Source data
===============

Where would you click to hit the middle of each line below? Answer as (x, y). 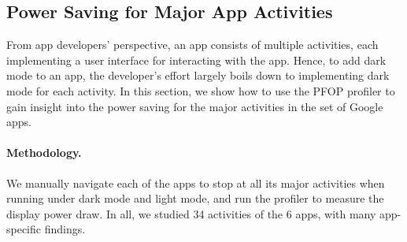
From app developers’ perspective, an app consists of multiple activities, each (192, 45)
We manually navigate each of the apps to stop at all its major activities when (196, 182)
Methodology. (44, 153)
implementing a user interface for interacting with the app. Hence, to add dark (196, 60)
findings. (65, 229)
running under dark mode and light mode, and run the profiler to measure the (195, 198)
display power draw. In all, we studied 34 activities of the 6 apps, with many (191, 213)
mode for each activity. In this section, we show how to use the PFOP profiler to (201, 90)

===============

▶ [What is required] Word for word, return the entries above, but without any pictures.

▶ [Task response]
Where would you click to hit the middle of each line below? Answer as (x, y). 
From app developers’ perspective, an app consists of multiple activities, each (192, 45)
We manually navigate each of the apps to stop at all its major activities when (196, 182)
Methodology. (44, 153)
implementing a user interface for interacting with the app. Hence, to add dark (196, 60)
findings. (65, 229)
running under dark mode and light mode, and run the profiler to measure the (195, 198)
display power draw. In all, we studied 34 activities of the 6 apps, with many (191, 213)
mode for each activity. In this section, we show how to use the PFOP profiler to (201, 90)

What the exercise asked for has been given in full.